*** PROVIDED INFORMATION ***

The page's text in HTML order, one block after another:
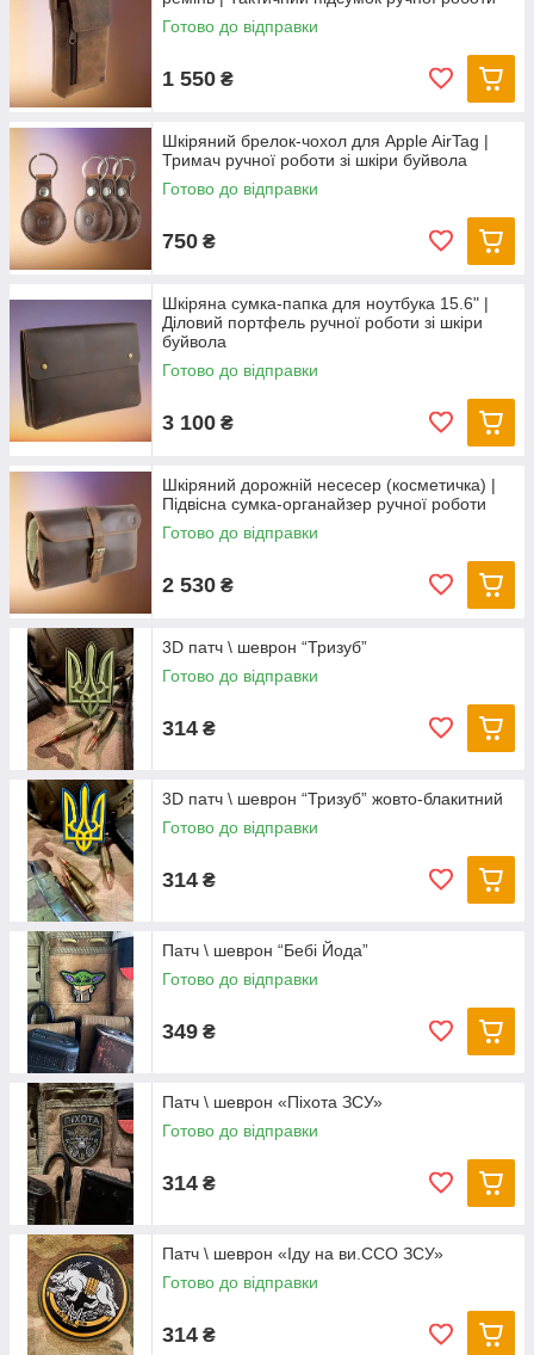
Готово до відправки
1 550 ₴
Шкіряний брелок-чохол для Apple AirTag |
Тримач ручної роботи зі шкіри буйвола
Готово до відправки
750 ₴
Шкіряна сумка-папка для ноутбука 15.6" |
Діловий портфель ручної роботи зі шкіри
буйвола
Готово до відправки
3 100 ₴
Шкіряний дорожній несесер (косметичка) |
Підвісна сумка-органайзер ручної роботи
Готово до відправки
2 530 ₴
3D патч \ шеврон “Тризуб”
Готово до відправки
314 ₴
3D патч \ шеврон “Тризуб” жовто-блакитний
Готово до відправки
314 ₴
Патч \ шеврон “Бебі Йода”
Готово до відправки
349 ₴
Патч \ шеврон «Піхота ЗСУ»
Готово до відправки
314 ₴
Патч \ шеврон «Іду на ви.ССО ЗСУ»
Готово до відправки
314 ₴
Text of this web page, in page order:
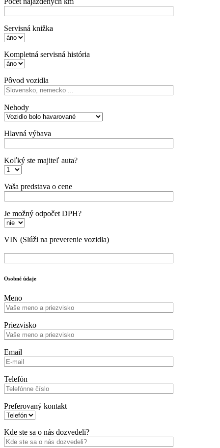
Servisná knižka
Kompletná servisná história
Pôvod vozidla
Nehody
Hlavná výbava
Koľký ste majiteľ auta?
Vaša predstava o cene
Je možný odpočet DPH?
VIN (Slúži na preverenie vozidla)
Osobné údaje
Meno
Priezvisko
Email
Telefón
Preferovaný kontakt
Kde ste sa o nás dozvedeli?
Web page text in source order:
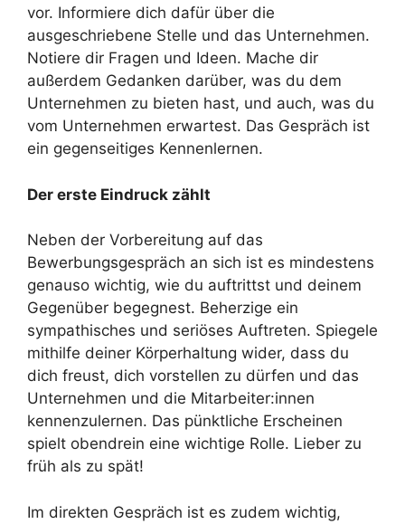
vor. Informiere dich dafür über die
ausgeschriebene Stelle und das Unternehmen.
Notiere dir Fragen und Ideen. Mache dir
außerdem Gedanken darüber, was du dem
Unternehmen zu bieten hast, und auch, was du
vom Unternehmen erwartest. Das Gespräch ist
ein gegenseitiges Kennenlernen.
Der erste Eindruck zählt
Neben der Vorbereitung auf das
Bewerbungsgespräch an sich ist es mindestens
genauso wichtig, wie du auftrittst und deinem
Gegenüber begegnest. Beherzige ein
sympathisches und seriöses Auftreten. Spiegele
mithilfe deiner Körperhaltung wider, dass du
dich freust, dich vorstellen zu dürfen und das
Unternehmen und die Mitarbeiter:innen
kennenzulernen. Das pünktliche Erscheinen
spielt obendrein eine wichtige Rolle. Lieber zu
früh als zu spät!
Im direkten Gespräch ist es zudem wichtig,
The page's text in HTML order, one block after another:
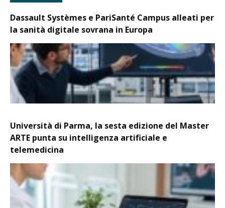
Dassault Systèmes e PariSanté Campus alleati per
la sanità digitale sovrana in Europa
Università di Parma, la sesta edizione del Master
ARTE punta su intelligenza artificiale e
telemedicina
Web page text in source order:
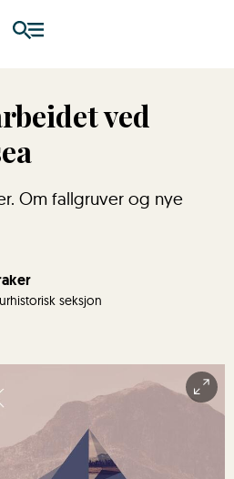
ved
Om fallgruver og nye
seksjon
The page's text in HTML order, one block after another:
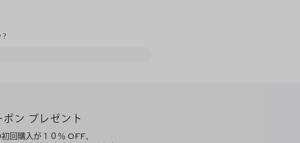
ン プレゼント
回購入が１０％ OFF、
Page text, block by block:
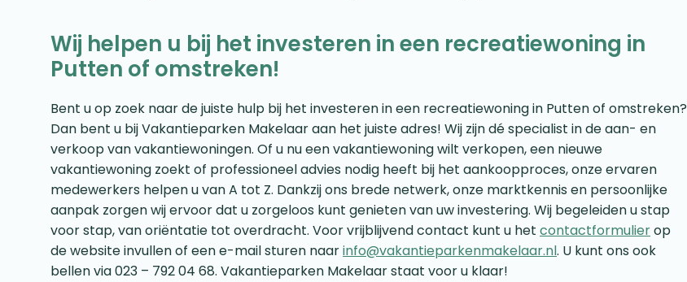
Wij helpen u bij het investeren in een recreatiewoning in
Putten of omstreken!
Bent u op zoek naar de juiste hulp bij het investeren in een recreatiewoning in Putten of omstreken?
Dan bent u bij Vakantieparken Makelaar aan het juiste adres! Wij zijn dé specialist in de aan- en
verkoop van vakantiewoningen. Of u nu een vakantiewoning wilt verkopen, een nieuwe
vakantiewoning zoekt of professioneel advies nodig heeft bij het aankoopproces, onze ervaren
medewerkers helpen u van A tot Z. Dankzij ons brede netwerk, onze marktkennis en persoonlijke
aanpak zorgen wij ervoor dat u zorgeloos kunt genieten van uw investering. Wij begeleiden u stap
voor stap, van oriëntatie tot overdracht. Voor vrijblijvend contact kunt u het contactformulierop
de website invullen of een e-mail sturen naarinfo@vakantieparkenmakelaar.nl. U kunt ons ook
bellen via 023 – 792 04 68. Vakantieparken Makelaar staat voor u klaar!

*** End of PROVIDED INFORMATION ***
*** PROVIDED INFORMATION ***

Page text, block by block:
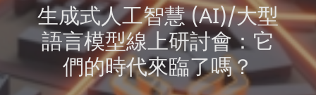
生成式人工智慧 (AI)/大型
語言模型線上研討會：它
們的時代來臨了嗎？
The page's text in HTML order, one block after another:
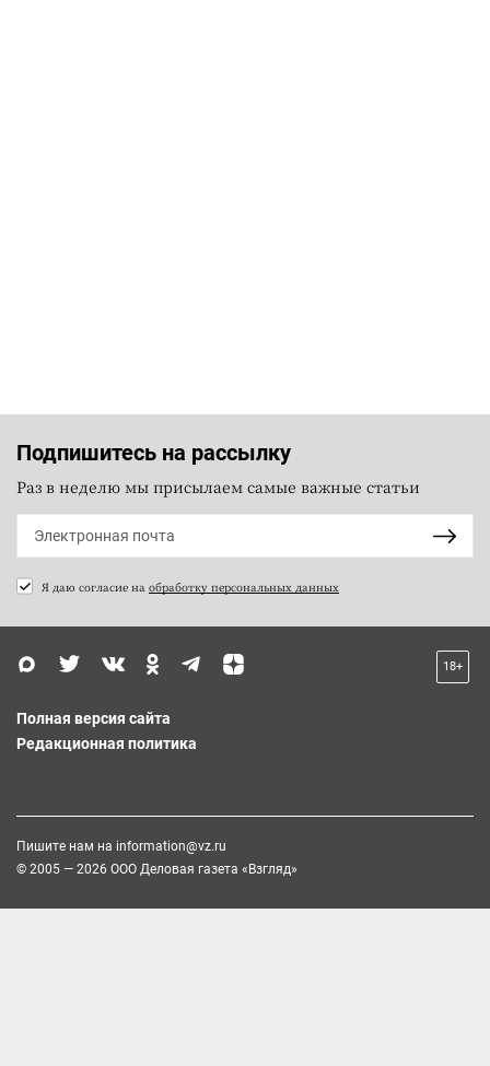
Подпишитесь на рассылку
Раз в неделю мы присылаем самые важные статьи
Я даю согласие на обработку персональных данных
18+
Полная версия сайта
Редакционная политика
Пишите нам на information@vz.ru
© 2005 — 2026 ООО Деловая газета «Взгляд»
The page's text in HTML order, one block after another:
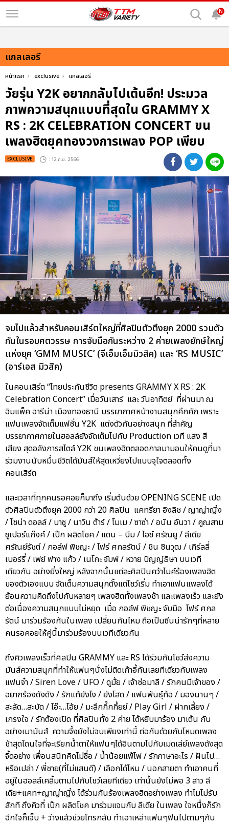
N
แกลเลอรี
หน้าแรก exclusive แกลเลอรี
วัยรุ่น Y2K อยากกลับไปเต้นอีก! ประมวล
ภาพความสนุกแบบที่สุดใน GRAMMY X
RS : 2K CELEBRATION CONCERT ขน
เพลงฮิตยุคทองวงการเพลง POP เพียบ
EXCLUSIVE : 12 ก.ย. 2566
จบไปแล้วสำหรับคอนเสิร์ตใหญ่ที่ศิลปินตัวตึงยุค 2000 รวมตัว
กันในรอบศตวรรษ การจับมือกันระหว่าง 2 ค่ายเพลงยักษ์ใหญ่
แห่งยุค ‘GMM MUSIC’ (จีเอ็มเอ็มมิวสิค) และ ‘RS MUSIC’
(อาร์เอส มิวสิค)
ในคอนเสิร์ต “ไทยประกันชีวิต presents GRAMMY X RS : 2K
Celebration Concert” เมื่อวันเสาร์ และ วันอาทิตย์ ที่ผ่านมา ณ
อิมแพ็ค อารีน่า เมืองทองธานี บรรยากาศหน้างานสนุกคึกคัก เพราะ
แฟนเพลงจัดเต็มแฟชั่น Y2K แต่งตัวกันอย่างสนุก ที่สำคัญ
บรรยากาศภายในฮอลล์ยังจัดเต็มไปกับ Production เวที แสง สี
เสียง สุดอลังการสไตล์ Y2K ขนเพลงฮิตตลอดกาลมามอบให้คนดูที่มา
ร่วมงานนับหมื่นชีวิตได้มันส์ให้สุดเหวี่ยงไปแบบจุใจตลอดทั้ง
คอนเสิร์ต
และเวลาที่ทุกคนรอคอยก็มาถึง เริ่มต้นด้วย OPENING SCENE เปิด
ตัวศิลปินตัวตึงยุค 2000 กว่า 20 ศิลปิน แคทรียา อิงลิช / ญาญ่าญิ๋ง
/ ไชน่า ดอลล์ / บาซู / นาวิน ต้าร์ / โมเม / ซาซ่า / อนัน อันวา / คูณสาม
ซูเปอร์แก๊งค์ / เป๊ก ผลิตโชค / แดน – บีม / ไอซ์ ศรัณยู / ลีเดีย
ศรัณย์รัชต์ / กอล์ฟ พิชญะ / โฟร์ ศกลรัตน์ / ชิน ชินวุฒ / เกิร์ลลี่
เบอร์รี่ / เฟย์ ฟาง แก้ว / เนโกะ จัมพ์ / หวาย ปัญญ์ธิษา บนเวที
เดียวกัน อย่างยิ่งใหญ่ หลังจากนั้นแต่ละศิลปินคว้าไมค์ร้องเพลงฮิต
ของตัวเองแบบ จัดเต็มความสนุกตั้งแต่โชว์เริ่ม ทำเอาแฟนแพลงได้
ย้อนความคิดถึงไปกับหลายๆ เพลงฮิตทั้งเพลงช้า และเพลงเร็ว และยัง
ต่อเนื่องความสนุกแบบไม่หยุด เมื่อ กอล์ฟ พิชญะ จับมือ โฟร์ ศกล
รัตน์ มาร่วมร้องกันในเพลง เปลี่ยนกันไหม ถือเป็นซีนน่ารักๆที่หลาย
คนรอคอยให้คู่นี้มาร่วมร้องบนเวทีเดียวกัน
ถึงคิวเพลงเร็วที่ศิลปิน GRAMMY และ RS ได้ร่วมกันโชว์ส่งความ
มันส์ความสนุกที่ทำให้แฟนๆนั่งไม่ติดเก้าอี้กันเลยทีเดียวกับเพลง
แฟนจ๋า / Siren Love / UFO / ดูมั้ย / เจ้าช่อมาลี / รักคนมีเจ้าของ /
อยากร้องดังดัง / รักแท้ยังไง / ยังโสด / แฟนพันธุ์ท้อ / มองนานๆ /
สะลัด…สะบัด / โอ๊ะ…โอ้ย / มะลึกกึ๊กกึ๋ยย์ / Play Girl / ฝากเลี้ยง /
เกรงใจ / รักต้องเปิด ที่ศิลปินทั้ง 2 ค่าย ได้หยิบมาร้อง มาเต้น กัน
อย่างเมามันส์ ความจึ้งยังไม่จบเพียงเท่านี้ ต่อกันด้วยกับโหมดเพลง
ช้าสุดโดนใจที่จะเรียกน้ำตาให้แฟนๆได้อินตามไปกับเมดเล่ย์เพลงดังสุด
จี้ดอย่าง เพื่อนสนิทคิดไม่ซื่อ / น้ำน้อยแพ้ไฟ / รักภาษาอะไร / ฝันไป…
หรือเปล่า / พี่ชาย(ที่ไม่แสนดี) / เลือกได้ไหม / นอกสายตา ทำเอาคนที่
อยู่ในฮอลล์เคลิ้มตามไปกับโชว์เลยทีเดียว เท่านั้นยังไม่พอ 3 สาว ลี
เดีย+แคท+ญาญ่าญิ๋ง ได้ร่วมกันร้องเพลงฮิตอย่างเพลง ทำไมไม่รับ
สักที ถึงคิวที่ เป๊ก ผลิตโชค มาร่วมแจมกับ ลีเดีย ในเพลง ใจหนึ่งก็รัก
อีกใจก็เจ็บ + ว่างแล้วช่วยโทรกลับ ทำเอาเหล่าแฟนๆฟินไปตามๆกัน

*** End of PROVIDED INFORMATION ***
*** PROVIDED INFORMATION ***

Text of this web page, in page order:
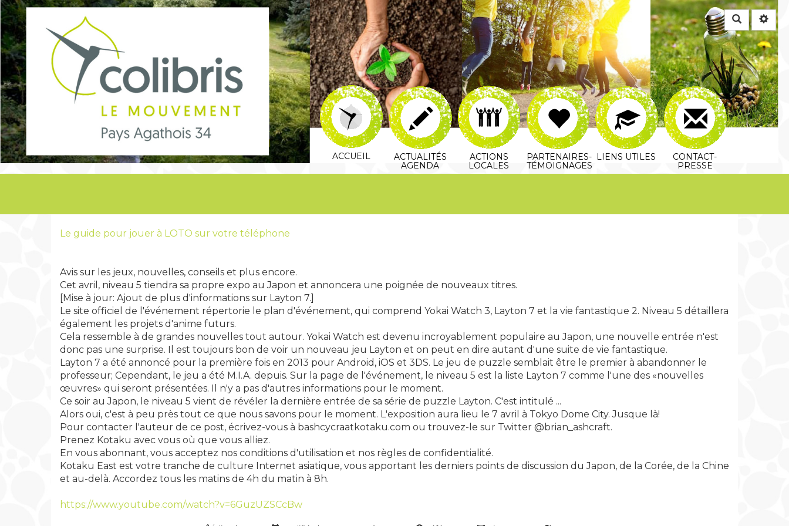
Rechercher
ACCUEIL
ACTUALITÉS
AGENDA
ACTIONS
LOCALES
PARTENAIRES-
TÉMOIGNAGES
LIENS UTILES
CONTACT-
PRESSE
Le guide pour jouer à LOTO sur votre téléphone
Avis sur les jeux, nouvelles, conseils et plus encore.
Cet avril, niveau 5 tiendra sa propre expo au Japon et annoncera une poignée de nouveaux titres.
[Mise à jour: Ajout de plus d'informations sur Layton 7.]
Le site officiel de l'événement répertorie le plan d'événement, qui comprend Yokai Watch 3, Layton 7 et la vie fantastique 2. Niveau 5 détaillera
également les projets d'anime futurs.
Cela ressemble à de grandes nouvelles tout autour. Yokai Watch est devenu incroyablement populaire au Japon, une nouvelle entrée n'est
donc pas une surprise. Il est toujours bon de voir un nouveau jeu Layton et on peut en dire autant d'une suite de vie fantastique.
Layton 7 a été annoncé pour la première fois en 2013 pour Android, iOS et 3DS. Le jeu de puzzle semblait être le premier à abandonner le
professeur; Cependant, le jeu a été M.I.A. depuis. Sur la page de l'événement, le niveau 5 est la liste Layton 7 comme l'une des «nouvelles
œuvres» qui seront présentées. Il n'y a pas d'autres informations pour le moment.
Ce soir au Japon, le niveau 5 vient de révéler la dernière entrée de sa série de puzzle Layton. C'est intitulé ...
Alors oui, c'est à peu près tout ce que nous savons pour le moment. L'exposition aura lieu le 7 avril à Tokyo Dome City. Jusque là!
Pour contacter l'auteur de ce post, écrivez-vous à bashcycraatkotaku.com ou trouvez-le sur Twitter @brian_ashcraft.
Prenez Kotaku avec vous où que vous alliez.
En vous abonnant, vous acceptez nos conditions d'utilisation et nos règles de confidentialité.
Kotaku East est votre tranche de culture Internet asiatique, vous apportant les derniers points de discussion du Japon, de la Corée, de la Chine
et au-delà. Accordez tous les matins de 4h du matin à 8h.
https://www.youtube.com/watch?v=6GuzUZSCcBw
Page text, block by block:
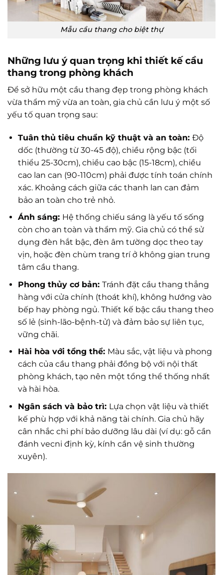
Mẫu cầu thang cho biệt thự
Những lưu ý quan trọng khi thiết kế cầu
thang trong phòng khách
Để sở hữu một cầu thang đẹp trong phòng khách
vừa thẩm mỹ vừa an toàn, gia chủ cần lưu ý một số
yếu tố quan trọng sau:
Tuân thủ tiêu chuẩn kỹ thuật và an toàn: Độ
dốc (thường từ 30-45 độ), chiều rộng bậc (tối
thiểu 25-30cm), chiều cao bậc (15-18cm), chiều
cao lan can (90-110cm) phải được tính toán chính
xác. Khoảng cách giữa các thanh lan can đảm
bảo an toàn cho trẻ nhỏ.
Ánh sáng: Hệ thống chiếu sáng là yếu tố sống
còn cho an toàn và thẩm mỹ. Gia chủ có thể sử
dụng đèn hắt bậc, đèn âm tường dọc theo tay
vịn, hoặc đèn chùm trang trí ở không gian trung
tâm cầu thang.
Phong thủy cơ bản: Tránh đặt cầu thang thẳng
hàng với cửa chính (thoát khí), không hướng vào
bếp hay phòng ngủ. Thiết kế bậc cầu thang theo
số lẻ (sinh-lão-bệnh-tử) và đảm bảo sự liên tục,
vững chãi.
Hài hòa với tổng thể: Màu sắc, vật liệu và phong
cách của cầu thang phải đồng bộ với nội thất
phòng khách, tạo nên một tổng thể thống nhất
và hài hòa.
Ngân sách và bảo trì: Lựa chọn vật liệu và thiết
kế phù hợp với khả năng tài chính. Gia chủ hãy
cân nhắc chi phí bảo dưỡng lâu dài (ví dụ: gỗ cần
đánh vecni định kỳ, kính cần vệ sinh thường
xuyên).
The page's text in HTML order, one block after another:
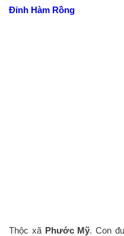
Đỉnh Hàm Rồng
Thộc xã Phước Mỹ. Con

*** End of PROVIDED INFORMATION ***

**DESCRIPTION OF THE TASK:**
Take the lines above from the one containing "ช้าสุดโดนใจที่" down to the one containing "อีกใจก็เจ็บ + ว่างแล้วช่วยโทรกลับ", and transcribe them exactly, both ends included.

**EXERCISE OUTPUT:**
ช้าสุดโดนใจที่จะเรียกน้ำตาให้แฟนๆได้อินตามไปกับเมดเล่ย์เพลงดังสุด
จี้ดอย่าง เพื่อนสนิทคิดไม่ซื่อ / น้ำน้อยแพ้ไฟ / รักภาษาอะไร / ฝันไป…
หรือเปล่า / พี่ชาย(ที่ไม่แสนดี) / เลือกได้ไหม / นอกสายตา ทำเอาคนที่
อยู่ในฮอลล์เคลิ้มตามไปกับโชว์เลยทีเดียว เท่านั้นยังไม่พอ 3 สาว ลี
เดีย+แคท+ญาญ่าญิ๋ง ได้ร่วมกันร้องเพลงฮิตอย่างเพลง ทำไมไม่รับ
สักที ถึงคิวที่ เป๊ก ผลิตโชค มาร่วมแจมกับ ลีเดีย ในเพลง ใจหนึ่งก็รัก
อีกใจก็เจ็บ + ว่างแล้วช่วยโทรกลับ ทำเอาเหล่าแฟนๆฟินไปตามๆกัน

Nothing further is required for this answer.